Persoalan lain muncul ketika seorang oknum intel Polres Ternate, dikenal dengan panggilan “Abi”, menghalangi salah seorang wartawan dari media FaduliNews.com. yang hendak meliput proses razia di lantai dua sebuah hotel. Alasan yang dikemukakan adalah “menjaga privasi” tersangka. Padahal, menurut UU No. 40/1999 tentang Pers dan UU No. 14/2008 tentang KIP, informasi terkait operasi publik wajib terbuka kecuali masuk kategori rahasia.

“Ini aneh. Kami sudah rekam bukti visual, tapi saat akan wawancarai pihak terkait, justru dihentikan. Alasannya menunggu rilis humas.
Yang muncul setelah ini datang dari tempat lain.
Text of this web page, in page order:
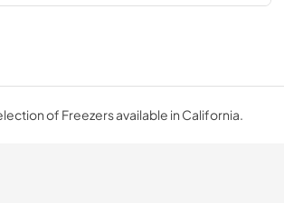
of Freezers available in California.
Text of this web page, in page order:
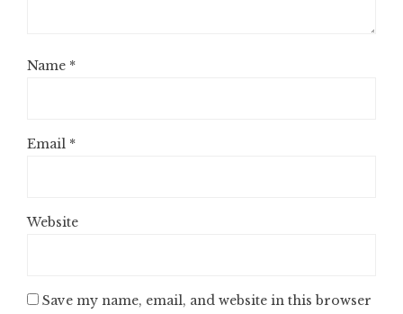
Name *
Email *
Website
Save my name, email, and website in this browser
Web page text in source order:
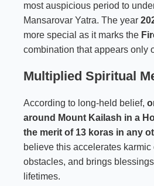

Jika semua berita harus menunggu rilis resmi, mana mungkin media bekerja independen?” protes salah satu jurnalis yang hadir. Tindakan ini juga berpotensi melanggar Pasal 18 UU Pers yang mengancam penghambat kerja pers dengan hukuman 2 tahun penjara atau denda Rp500 juta.
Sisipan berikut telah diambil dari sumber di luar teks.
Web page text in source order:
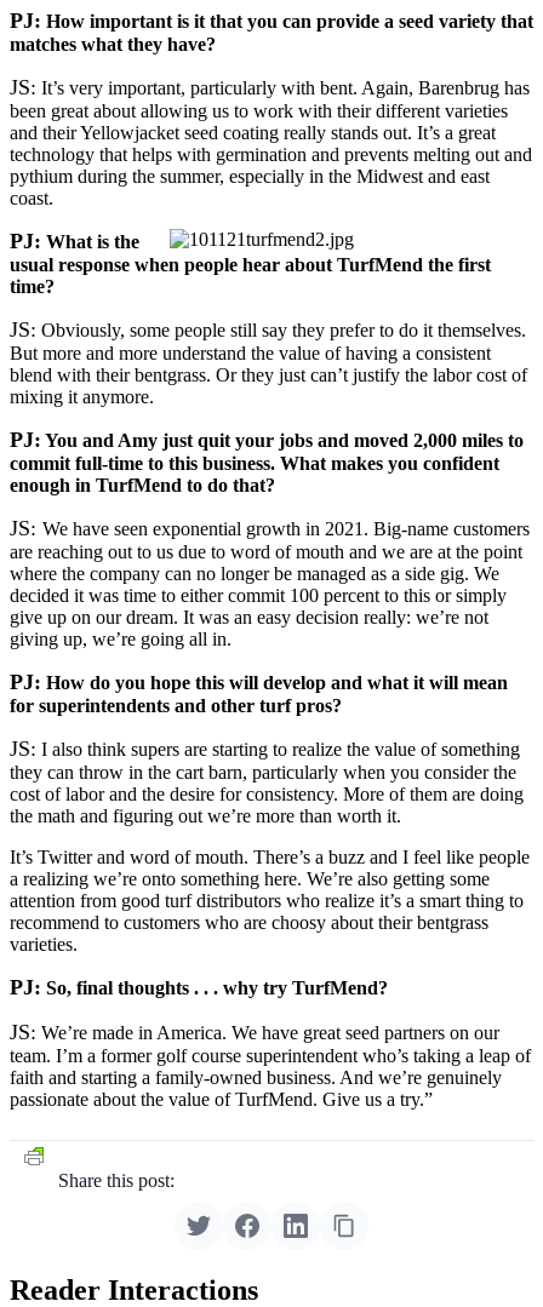
PJ: How important is it that you can provide a seed variety that
matches what they have?
JS: It’s very important, particularly with bent. Again, Barenbrug has
been great about allowing us to work with their different varieties
and their Yellowjacket seed coating really stands out. It’s a great
technology that helps with germination and prevents melting out and
pythium during the summer, especially in the Midwest and east
coast.
PJ: What is the
usual response when people hear about TurfMend the first
time?
JS: Obviously, some people still say they prefer to do it themselves.
But more and more understand the value of having a consistent
blend with their bentgrass. Or they just can’t justify the labor cost of
mixing it anymore.
PJ: You and Amy just quit your jobs and moved 2,000 miles to
commit full-time to this business. What makes you confident
enough in TurfMend to do that?
JS: We have seen exponential growth in 2021. Big-name customers
are reaching out to us due to word of mouth and we are at the point
where the company can no longer be managed as a side gig. We
decided it was time to either commit 100 percent to this or simply
give up on our dream. It was an easy decision really: we’re not
giving up, we’re going all in.
PJ: How do you hope this will develop and what it will mean
for superintendents and other turf pros?
JS: I also think supers are starting to realize the value of something
they can throw in the cart barn, particularly when you consider the
cost of labor and the desire for consistency. More of them are doing
the math and figuring out we’re more than worth it.
It’s Twitter and word of mouth. There’s a buzz and I feel like people
a realizing we’re onto something here. We’re also getting some
attention from good turf distributors who realize it’s a smart thing to
recommend to customers who are choosy about their bentgrass
varieties.
PJ: So, final thoughts . . . why try TurfMend?
JS: We’re made in America. We have great seed partners on our
team. I’m a former golf course superintendent who’s taking a leap of
faith and starting a family-owned business. And we’re genuinely
passionate about the value of TurfMend. Give us a try.”
Share this post:
Reader Interactions

Menanggapi insiden ini, sejumlah langkah telah disiapkan para wartawan di Maluku Utara berencana melaporkan oknum “Abi” ke Kompolnas, Komisi Informasi Publik, dan Dewan Pers. Sementara itu, Kapolda Maluku Utara didesak untuk mengevaluasi kinerja Polres Ternate, termasuk dugaan praktik tebang pilih dan perlindungan bisnis miras ilegal.

Hal ini mendapat tanggapan juga dari rekan rekan aktifis, “Jika polisi justru jadi tameng pelanggar hukum, kepercayaan masyarakat akan hancur. Kapolda harus bertindak tegas, bukan hanya memberi peringatan kosong.”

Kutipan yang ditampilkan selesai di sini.